» PROBLEM DESCRIPTION: Print the first line of the records below and every line after it, up to and including the line with "Professor Daniel Erman.". Print nothing else.
Content starts
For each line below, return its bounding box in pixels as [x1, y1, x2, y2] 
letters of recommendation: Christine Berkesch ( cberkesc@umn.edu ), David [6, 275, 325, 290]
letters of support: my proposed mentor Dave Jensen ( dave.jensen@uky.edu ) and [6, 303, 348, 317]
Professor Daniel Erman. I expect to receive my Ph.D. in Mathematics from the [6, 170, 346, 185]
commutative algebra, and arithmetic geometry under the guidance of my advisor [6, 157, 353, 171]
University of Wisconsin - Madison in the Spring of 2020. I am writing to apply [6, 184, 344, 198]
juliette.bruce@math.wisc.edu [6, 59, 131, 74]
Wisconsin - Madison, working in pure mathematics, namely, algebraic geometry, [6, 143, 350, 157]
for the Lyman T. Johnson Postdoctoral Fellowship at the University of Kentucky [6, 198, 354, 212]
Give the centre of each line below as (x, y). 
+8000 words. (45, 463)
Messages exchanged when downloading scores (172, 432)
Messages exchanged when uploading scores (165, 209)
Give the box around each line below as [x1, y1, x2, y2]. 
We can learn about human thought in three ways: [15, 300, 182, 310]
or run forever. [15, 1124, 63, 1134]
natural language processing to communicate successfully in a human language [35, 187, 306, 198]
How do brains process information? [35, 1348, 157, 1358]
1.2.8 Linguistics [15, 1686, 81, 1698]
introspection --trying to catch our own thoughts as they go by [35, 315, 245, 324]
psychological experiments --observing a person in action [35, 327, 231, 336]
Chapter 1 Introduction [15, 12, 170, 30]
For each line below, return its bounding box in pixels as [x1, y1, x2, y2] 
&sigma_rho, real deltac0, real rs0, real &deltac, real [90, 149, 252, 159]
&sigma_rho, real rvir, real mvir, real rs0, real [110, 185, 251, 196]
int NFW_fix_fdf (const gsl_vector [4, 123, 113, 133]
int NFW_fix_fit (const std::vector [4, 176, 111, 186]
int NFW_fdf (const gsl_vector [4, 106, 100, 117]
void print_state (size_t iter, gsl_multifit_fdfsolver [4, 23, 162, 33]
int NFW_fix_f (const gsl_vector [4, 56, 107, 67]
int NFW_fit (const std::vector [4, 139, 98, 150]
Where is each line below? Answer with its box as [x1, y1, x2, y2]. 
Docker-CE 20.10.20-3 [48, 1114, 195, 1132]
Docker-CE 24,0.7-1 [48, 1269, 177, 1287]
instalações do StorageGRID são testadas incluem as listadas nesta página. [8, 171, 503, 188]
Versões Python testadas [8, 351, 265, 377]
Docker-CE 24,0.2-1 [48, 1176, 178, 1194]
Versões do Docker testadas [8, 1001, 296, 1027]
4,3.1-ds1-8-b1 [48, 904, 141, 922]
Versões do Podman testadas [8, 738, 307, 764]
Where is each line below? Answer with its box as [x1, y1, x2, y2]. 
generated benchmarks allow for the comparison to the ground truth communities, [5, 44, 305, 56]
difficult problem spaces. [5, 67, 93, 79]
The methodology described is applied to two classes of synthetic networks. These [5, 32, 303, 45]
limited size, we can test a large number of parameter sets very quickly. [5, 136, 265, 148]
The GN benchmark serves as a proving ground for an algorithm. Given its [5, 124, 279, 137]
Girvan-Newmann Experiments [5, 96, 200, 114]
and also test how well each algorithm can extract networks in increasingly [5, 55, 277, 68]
Content ends
» OUTPUT OF THE TASK:
For each line below, return its bounding box in pixels as [x1, y1, x2, y2] 
letters of recommendation: Christine Berkesch ( cberkesc@umn.edu ), David [6, 275, 325, 290]
letters of support: my proposed mentor Dave Jensen ( dave.jensen@uky.edu ) and [6, 303, 348, 317]
Professor Daniel Erman. I expect to receive my Ph.D. in Mathematics from the [6, 170, 346, 185]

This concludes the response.